Intervention de Josselin de Rohan

Commission des affaires étrangères, de la défense et des forces armées — Réunion du 29 mars 2011 : 1ère réunion
Politique étrangère et politique de sécurité et de défense commune de l'union européenne — Communication

Photo de Josselin de RohanJosselin de Rohan, président :

Le 7 mars dernier, j'ai effectué un déplacement à Bruxelles, afin de faire le point sur les principaux dossiers de la politique étrangère et de sécurité commune (PESC) et de la politique de sécurité et de défense commune (PSDC) de l'Union européenne.

Au cours de ce déplacement, je me suis entretenu avec M. Pierre Vimont, secrétaire général exécutif du service européen pour l'action extérieure, M. Philippe Etienne, ambassadeur, représentant permanent de la France auprès de l'Union européenne, M. Jean-Louis Falconi, ambassadeur, représentant permanent de la France au Comité politique et de sécurité, ainsi que l'amiral Xavier Patard, chef de la représentation militaire auprès de l'Union européenne et de l'OTAN.

J'ai pensé utile de vous présenter un bref compte rendu de ce déplacement et de vous dire les enseignements que je retire de ces entretiens.

Trois thèmes ont été principalement évoqués :

- la mise en place du service européen pour l'action extérieure et, plus généralement, le nouvel équilibre institutionnel de la politique étrangère de l'Union européenne depuis l'entrée en vigueur du traité de Lisbonne ;

- les grands dossiers de politique étrangère, et en particulier la politique de l'Union européenne à l'égard des pays de la rive Sud de la Méditerranée, dans le contexte des évènements récents au Maghreb et au Moyen Orient ;

- enfin, l'état de la politique de sécurité et de défense commune.

Je vous présenterai donc mes réflexions sur ces trois points.

Le traité de Lisbonne, entré en vigueur le 1er décembre 2009, a entraîné d'importants changements pour la politique étrangère de l'Union européenne.

Ce traité a notamment prévu la création du poste de Haut représentant pour les affaires étrangères et la politique de sécurité, qui remplace le Haut représentant pour la politique étrangère et de sécurité commune et le Commissaire européen chargé des relations extérieures.

Ce Haut représentant reprend également -ce que l'on a souvent tendance à oublier- les attributions de la présidence tournante du Conseil, comme la présidence du Conseil des ministres des affaires étrangères.

Mme Catherine Ashton cumule ainsi les fonctions qui étaient auparavant assurées par trois personnes différentes.
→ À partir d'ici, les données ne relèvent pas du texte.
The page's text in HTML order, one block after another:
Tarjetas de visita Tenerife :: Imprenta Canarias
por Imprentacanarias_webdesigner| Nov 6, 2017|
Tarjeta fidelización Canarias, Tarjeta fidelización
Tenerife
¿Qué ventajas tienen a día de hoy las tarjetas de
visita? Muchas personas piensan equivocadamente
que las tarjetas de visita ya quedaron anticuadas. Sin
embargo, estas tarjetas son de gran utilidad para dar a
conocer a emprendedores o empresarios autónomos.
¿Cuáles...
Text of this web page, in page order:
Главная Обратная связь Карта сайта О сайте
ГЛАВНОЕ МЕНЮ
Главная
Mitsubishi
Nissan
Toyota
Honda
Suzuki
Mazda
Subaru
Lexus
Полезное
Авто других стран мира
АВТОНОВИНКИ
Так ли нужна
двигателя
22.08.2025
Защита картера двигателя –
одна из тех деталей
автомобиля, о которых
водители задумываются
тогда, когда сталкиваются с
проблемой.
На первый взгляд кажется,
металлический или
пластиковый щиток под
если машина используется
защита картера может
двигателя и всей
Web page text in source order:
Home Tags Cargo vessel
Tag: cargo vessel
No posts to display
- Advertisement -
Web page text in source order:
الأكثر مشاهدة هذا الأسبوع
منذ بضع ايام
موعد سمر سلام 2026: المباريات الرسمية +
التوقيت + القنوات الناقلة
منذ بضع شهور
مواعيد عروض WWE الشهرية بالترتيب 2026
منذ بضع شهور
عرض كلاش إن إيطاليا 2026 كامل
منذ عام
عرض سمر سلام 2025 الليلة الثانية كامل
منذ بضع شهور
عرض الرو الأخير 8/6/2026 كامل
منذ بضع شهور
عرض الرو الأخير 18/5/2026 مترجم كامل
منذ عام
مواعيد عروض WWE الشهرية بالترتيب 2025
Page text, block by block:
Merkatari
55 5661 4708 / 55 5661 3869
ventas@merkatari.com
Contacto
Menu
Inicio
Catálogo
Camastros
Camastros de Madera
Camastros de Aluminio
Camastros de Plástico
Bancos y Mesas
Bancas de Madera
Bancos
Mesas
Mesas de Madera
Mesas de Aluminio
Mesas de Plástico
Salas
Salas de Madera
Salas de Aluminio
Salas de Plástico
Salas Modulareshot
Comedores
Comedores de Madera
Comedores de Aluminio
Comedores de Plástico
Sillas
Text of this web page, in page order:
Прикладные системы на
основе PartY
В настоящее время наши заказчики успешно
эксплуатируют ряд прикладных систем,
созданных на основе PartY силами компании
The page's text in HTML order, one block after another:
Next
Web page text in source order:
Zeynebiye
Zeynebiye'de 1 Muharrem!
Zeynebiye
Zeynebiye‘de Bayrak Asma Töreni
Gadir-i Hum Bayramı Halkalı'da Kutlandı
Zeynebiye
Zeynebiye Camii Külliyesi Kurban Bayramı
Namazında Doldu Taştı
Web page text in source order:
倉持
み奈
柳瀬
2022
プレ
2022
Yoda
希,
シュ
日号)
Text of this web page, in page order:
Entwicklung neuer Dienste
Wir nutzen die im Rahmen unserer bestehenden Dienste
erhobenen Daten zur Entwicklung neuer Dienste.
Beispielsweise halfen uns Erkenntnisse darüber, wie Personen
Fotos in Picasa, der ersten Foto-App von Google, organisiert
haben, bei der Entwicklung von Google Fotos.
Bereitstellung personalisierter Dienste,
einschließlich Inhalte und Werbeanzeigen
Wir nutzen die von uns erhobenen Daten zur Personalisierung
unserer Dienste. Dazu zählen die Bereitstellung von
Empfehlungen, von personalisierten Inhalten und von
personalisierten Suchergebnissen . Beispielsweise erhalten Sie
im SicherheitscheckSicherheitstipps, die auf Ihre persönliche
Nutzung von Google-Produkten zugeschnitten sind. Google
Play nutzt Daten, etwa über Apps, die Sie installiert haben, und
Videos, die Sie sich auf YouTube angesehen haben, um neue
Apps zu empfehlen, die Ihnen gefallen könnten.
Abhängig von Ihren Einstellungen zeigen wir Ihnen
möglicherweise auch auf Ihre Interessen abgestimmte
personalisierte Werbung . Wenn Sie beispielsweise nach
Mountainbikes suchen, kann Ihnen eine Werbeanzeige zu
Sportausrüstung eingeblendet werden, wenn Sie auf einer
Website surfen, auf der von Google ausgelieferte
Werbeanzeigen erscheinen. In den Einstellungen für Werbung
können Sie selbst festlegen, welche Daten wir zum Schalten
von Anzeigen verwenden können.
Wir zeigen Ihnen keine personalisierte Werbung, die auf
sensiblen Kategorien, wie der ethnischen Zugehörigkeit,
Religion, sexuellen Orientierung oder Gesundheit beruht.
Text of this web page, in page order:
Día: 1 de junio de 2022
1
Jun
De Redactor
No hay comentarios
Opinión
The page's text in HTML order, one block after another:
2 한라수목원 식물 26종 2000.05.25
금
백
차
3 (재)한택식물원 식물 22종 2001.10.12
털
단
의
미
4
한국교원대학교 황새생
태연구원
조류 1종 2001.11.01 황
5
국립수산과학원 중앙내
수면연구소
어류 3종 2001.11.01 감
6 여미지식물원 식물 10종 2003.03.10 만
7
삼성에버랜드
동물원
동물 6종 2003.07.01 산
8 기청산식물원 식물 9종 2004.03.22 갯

Pour simplifier, elle doit assurer la cohérence et la coordination de l'action extérieure de l'Union européenne, ce qui est en soi une tache immensément lourde.

Mais pour compliquer encore l'exercice, le Président de la Commission européenne a choisit -en appliquant l'adage « diviser pour mieux régner »- de répartir les domaines qui ont un lien étroit avec la politique étrangère entre les portefeuilles de différents commissaires.
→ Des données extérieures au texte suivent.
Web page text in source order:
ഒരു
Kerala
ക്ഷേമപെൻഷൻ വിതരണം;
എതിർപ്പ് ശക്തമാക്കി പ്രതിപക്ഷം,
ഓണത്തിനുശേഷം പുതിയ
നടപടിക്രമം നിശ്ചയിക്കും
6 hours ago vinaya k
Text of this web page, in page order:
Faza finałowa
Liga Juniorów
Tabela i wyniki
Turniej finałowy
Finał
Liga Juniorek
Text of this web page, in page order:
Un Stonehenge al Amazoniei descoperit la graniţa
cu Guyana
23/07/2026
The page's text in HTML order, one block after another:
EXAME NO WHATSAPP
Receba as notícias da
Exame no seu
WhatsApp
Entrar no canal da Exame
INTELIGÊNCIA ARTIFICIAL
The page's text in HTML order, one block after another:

Ainsi, outre le Président de la Commission lui-même, on trouve parmi les commissaires qui participent aux relations extérieures : le commissaire chargé du commerce, le commissaire chargé de l'aide au développement, le commissaire chargé de l'élargissement et de la politique de voisinage, ou encore le commissaire chargé de l'aide humanitaire et de la réponse aux crises.

Seconde innovation fondamentale, pour assister la Haute représentante, mais aussi les autres institutions -en particulier le président stable du Conseil européen et la Commission européenne- le traité de Lisbonne a prévu la création d'un Service européen pour l'action extérieure.

La création de ce service a d'abord donné lieu à une lutte institutionnelle entre, d'un côté, les Etats membres, attachés à conserver le caractère intergouvernemental de la politique étrangère et de la politique de sécurité et de défense commune, et, de l'autre, le Parlement européen et la Commission européenne, désireux de renforcer leurs prérogatives dans ces domaines.

En définitive, le texte qui a été adopté l'année dernière est largement conforme au souhait des Etats membres et à la résolution que nous avions adoptée au Sénat, même si certaines concessions ont été accordées à la Commission et au Parlement européen.

Depuis le 1er janvier dernier, la mise en place du service européen pour l'action extérieure s'avère laborieuse.

Les difficultés sont de trois ordres : administratives, budgétaires et institutionnelles.

En matière administrative, la principale difficulté tient au fait que le service européen pour l'action extérieure n'est pas une création ex nihilo mais un organisme institué à partir de structures existantes.

Les fonctionnaires qui le composent sont en effet issus du secrétariat général du Conseil, de la Commission européenne et des diplomaties nationales. Il est donc difficile de créer une osmose entre ces personnels qui proviennent d'organismes aux méthodes et aux cultures très différentes. Ainsi, les fonctionnaires issus de la Commission européenne ont souvent une approche davantage fondée sur l'aide humanitaire ou le commerce, tandis que ceux du Conseil et des Etats ont une culture diplomatique plus régalienne. A cet égard, le regroupement de ces personnels dans un nouveau bâtiment situé dans le quartier européen, à mi-chemin entre celui de la Commission européenne et celui du Conseil, devrait faciliter les choses.

Créer un esprit commun prendra donc du temps et cela est assez naturel. En termes administratifs, il me paraît important que notre diplomatie joue pleinement le jeu du service européen pour l'action extérieure et sélectionne, pour y participer, des diplomates français de qualité.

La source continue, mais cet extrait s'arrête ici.